The links between ancient Greek philosophy and Christianity are numerous. The most famous of the Greek precepts: Gnothi Seauton , "Know thyself", inscribed in Delphi retains a certain mystery. Another end of the sentence has stuck with us: “But not too much”… Know yourself… But not too much! Plato leads Socrates to reflect on the Delphic formula in the Philebus :

SOCRATES: In short, it is a species of vice which takes its name from a particular habit, and this part of vice in general is a disposition contrary to that recommended by the Delphi inscription.

PROTARCHUS: It is a precept: know thyself, that thou speakest, Socrates?
SOCRATES: Yes, and the opposite of this precept, in the language of the inscription, would be not to know oneself at all.
"Know thyself" in order to improve yourself, to erase in you what hinders your development. Not knowing himself is already a fault for Socrates. "But not too much", because man so easily believes himself much more than he is, son of Adam, man is the plaything of his presumption. “But not too much” so as not to take yourself for a god.
This is one of the foundations of Greek culture, the idea of ​​knowing oneself, the idea of ​​wisdom, of advancing in wisdom, but also the feeling that if you dig too deep, surprises can arise, and not necessarily good. The Greeks were very aware of man's weaknesses, his shortcomings. The Greeks are even, with the Christians, those who have most highlighted the possibility of human weakness, it is also what makes them so close to us. The weakness of man is expressed in their gospels, the tragedies. Pity and terror are the two pillars. Know yourself… but not too much.

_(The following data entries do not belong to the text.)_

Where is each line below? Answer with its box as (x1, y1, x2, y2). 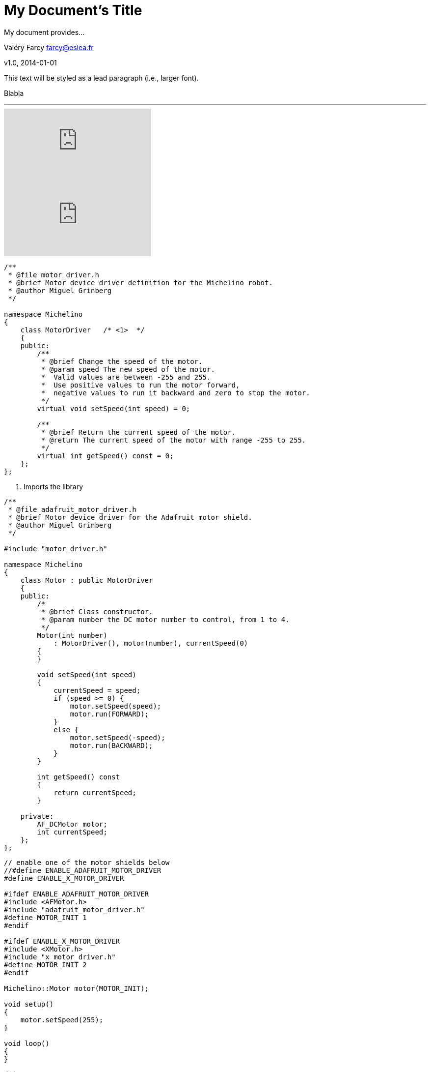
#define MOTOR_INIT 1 (4, 913, 87, 922)
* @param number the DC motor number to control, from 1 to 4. (41, 615, 290, 624)
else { (54, 725, 79, 734)
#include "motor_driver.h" (4, 544, 107, 553)
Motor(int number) (37, 631, 107, 639)
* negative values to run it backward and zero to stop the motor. (41, 388, 310, 397)
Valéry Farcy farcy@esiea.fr (4, 43, 94, 52)
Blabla (4, 89, 24, 97)

The path of God passes through our humanity…

Extraordinary passage from Blessed Cardinal Newman :

By sinning, by suffering, by correcting ourselves, by improving ourselves, we advance towards the truth by the experience of error; we achieve success through failure. We do not know how to act well except after having acted badly. […] We know what is good not positively but negatively; we don't see the truth all at once to go towards it, but we throw ourselves on the error to experience it, and we discover that it is not the truth. […] This is the mechanism by which we achieve success; we walk towards the sky backwards; we aim our arrows at a target and think that he is most skilful who misses the fewest.